> _Records to process_:
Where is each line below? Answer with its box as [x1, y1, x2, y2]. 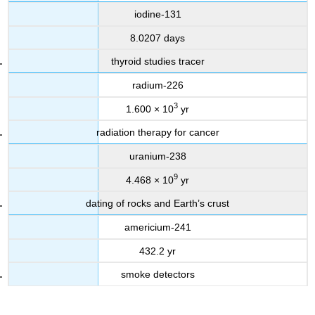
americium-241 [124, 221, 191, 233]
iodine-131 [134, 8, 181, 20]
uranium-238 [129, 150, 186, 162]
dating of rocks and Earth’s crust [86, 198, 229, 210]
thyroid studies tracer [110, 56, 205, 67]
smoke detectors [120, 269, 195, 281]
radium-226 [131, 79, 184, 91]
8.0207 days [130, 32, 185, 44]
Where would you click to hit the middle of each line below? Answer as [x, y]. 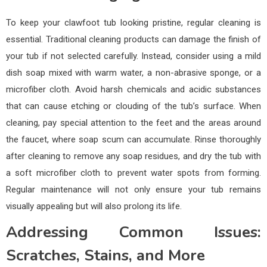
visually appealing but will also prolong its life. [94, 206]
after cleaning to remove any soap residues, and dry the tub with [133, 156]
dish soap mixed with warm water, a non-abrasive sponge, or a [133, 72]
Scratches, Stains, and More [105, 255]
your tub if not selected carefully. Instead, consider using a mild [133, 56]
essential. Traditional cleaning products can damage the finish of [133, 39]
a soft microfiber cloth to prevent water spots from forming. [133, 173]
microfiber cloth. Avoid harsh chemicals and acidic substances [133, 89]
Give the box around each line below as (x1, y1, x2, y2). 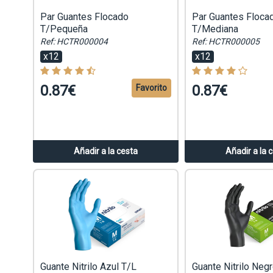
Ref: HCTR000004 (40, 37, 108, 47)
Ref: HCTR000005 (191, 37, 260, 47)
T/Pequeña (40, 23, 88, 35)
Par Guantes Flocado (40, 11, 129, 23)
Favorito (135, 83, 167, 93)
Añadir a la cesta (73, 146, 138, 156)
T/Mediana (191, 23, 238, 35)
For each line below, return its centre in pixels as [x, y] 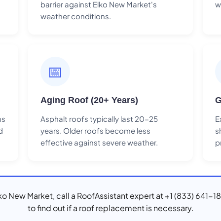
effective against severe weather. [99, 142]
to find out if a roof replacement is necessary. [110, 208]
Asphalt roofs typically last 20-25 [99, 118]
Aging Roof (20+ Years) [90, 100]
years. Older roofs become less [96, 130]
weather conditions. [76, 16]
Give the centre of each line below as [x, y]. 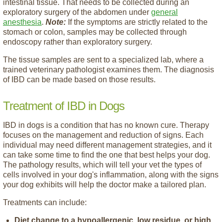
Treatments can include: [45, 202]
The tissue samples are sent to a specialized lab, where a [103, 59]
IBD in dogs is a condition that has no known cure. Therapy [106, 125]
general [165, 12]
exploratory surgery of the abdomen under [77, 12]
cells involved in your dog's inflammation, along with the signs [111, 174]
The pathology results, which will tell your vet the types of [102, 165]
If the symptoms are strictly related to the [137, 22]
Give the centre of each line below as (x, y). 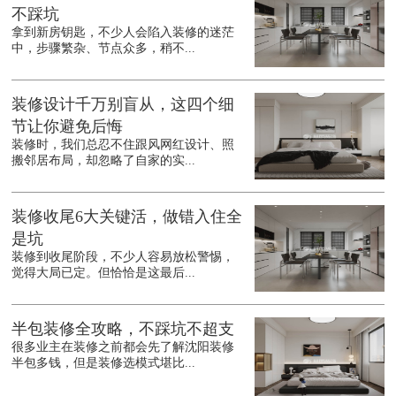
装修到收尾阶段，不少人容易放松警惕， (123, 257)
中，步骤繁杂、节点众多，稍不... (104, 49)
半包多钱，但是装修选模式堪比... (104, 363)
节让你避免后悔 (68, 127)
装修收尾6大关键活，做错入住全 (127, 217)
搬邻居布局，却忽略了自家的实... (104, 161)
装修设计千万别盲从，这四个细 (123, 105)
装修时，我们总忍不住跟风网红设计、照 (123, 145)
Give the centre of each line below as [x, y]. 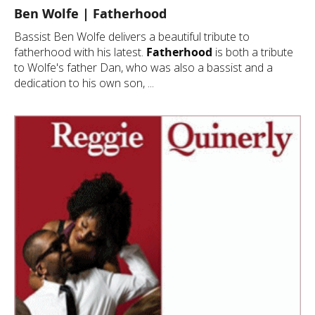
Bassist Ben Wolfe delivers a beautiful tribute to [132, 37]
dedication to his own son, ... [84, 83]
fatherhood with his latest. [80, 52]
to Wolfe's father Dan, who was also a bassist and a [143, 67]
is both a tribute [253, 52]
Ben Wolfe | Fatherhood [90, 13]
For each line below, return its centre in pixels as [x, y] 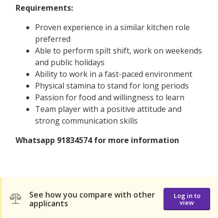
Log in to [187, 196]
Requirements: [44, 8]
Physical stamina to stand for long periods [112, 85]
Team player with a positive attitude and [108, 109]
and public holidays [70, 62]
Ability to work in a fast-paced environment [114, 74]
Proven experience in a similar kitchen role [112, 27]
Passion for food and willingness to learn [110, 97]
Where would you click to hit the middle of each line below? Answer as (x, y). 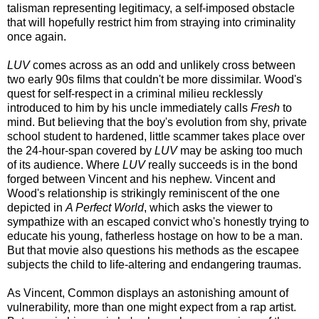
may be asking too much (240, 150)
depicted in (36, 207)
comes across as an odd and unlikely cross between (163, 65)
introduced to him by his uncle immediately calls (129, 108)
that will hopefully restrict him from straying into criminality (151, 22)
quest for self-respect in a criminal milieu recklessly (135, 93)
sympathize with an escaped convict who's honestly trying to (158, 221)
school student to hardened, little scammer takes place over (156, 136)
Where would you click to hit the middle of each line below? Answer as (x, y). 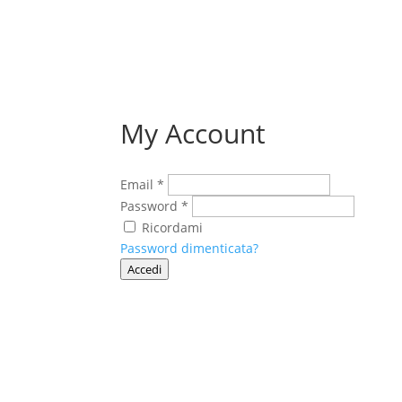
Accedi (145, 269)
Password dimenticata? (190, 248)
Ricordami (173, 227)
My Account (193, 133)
--
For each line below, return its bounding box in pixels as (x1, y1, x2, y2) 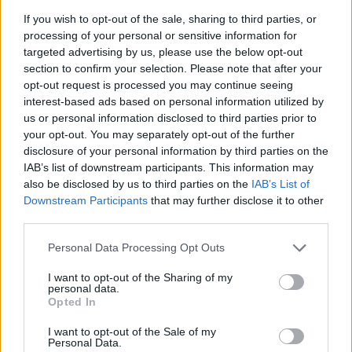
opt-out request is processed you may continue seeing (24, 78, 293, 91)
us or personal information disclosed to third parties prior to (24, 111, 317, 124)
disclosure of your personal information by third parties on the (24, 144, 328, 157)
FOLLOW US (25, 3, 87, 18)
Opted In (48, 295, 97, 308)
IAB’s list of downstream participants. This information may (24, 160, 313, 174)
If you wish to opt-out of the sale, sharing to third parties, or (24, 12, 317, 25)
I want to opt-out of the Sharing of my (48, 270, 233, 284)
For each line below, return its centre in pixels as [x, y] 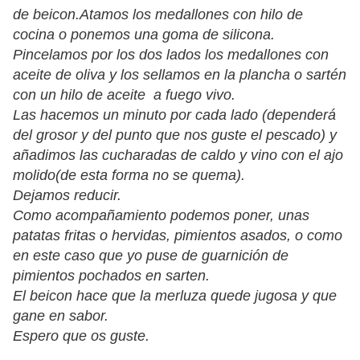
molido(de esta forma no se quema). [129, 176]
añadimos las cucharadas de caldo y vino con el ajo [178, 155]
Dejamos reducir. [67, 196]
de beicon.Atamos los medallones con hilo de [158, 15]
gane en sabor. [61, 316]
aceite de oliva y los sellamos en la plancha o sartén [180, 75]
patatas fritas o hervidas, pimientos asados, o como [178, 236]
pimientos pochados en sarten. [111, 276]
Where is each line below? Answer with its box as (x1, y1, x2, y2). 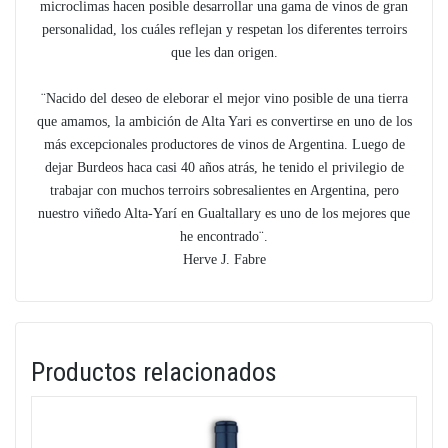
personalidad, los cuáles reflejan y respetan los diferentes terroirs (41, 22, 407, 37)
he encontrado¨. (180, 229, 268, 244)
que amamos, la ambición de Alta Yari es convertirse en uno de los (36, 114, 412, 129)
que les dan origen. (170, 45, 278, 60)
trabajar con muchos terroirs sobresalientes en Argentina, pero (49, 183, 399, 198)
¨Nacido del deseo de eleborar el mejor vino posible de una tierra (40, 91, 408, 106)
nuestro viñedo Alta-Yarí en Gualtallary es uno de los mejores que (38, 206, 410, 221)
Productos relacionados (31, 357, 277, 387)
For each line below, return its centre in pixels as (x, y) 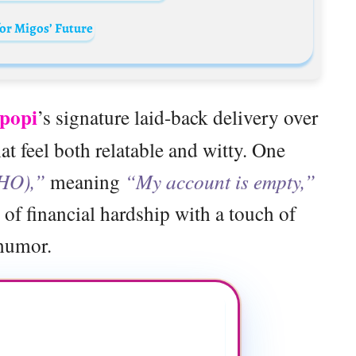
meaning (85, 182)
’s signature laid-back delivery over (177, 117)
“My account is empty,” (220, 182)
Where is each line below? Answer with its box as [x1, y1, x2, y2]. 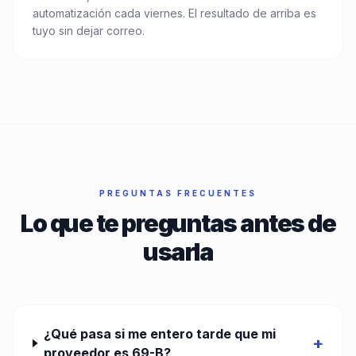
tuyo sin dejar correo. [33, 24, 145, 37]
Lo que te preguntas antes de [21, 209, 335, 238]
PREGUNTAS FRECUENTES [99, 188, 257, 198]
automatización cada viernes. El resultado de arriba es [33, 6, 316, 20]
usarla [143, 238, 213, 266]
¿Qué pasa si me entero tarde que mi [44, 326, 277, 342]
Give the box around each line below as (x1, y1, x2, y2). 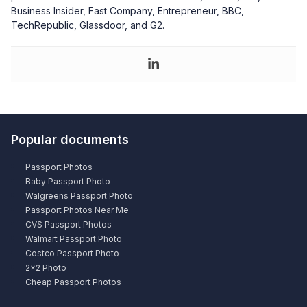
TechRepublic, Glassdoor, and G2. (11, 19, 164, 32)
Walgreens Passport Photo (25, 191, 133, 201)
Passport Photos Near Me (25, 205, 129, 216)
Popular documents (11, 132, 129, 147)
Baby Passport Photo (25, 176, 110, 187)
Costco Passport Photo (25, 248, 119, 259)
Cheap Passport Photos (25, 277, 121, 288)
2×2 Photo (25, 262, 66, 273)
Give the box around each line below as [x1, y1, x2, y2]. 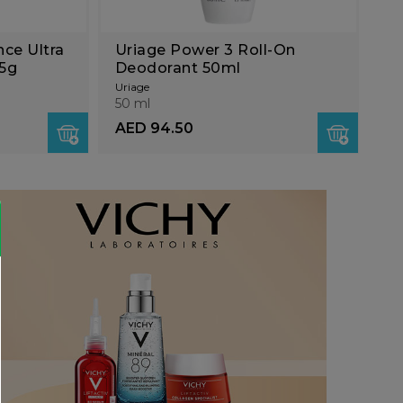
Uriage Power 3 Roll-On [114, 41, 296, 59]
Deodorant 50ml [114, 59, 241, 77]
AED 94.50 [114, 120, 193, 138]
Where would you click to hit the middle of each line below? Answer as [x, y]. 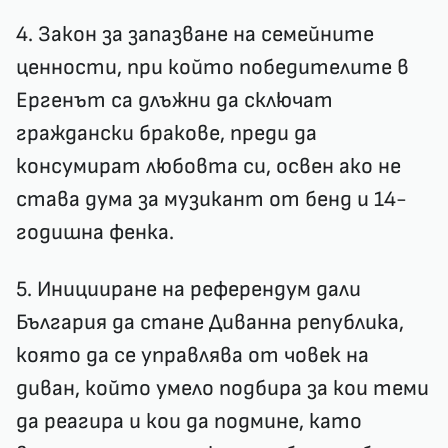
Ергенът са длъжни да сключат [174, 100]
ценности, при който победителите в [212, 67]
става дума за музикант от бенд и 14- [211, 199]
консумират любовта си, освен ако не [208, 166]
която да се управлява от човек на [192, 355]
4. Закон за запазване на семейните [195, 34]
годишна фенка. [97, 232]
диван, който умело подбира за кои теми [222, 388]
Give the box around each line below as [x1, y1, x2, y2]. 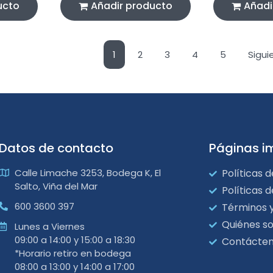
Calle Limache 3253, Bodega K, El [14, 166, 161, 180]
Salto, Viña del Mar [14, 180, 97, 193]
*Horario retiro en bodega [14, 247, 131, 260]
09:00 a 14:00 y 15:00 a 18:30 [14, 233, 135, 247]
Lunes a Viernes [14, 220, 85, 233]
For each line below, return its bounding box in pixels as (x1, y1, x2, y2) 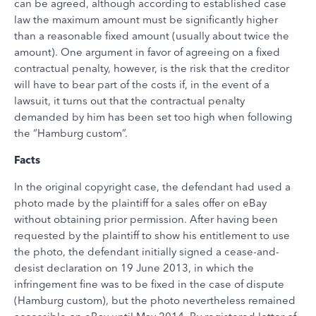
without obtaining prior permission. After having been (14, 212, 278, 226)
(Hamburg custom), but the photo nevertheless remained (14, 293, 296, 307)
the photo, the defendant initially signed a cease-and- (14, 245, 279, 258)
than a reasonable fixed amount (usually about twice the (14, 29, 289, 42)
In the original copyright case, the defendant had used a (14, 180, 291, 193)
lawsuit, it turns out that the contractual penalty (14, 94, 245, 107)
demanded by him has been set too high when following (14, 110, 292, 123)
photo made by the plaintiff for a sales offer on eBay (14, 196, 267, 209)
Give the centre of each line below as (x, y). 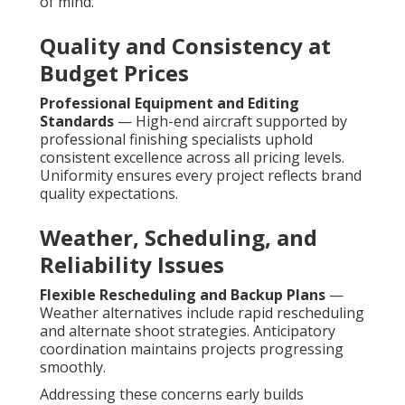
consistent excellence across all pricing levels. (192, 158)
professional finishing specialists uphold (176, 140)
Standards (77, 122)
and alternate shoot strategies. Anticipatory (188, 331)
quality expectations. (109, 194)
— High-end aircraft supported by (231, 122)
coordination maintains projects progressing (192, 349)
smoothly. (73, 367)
...
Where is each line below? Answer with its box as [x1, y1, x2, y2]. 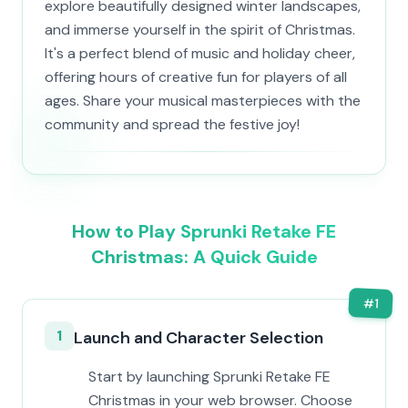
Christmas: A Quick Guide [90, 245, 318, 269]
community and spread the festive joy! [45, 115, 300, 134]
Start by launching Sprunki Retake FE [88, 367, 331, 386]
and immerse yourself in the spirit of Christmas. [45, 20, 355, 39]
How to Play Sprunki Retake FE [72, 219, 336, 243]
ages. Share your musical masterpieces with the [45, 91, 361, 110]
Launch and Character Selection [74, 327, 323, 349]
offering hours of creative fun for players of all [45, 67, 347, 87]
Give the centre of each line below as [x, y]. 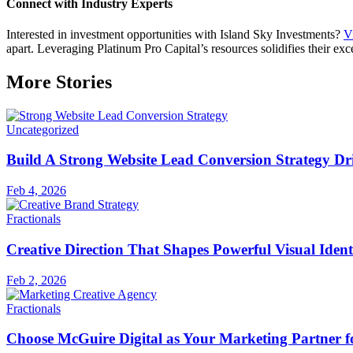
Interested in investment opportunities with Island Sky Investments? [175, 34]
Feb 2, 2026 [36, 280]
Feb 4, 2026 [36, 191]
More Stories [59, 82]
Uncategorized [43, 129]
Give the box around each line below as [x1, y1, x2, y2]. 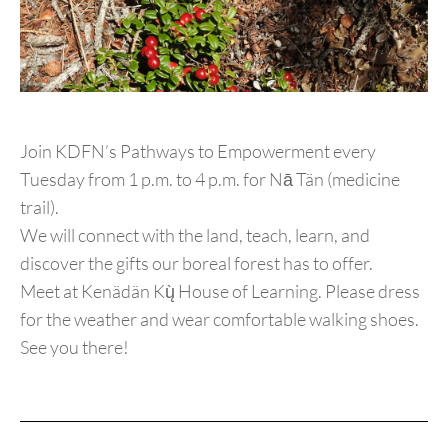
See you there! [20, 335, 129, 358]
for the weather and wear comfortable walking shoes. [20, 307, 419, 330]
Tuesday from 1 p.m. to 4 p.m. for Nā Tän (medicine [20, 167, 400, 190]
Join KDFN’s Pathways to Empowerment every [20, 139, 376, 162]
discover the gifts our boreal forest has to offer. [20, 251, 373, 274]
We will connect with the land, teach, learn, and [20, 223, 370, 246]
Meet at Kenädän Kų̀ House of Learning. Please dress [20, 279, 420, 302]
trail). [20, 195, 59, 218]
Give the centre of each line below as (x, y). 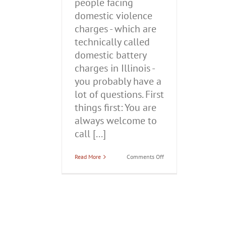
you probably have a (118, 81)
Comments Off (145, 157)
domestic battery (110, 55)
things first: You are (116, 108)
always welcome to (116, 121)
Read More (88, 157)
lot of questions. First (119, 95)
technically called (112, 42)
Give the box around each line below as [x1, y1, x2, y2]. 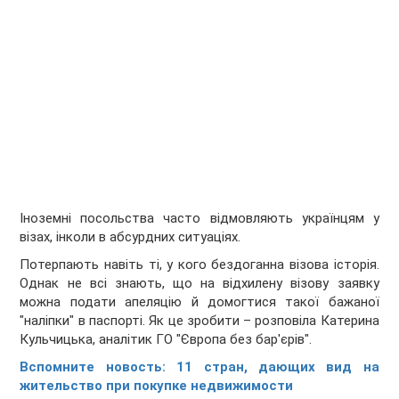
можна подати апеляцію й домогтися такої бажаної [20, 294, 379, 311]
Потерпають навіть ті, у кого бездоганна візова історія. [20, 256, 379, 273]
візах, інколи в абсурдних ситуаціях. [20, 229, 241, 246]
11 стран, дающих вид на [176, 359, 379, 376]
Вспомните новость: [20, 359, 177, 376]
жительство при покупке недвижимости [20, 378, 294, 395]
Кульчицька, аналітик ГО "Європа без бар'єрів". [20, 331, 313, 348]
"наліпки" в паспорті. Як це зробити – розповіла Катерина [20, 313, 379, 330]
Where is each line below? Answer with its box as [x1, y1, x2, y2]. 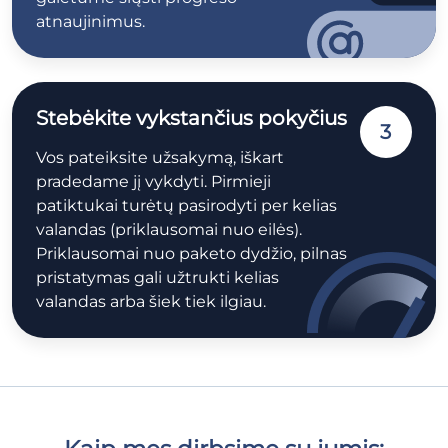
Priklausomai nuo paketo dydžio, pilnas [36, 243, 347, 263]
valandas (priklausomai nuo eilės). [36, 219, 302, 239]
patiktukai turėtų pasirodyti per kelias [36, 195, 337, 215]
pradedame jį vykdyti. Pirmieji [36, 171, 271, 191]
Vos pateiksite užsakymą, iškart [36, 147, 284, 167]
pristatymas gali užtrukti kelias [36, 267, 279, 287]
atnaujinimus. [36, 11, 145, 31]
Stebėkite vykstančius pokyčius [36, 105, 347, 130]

> _Work request_: Give again the stretch of lines above from the one with "която да се управлява от човек на [192, 355]" through the one with "(Hamburg custom), but", both ends kept, and copy no pictures.

> _Result of this task_:
която да се управлява от човек на [192, 355]
4. Закон за запазване на семейните [195, 34]
годишна фенка. [97, 232]
диван, който умело подбира за кои теми [222, 388]
Give the box around each line below as [x1, y1, x2, y2]. 
Calle Limache 3253, Bodega K, El [14, 166, 161, 180]
Salto, Viña del Mar [14, 180, 97, 193]
*Horario retiro en bodega [14, 247, 131, 260]
09:00 a 14:00 y 15:00 a 18:30 [14, 233, 135, 247]
Lunes a Viernes [14, 220, 85, 233]
For each line below, return its bounding box in pixels as (x1, y1, x2, y2) 
without obtaining prior permission. After having been (14, 212, 278, 226)
(Hamburg custom), but the photo nevertheless remained (14, 293, 296, 307)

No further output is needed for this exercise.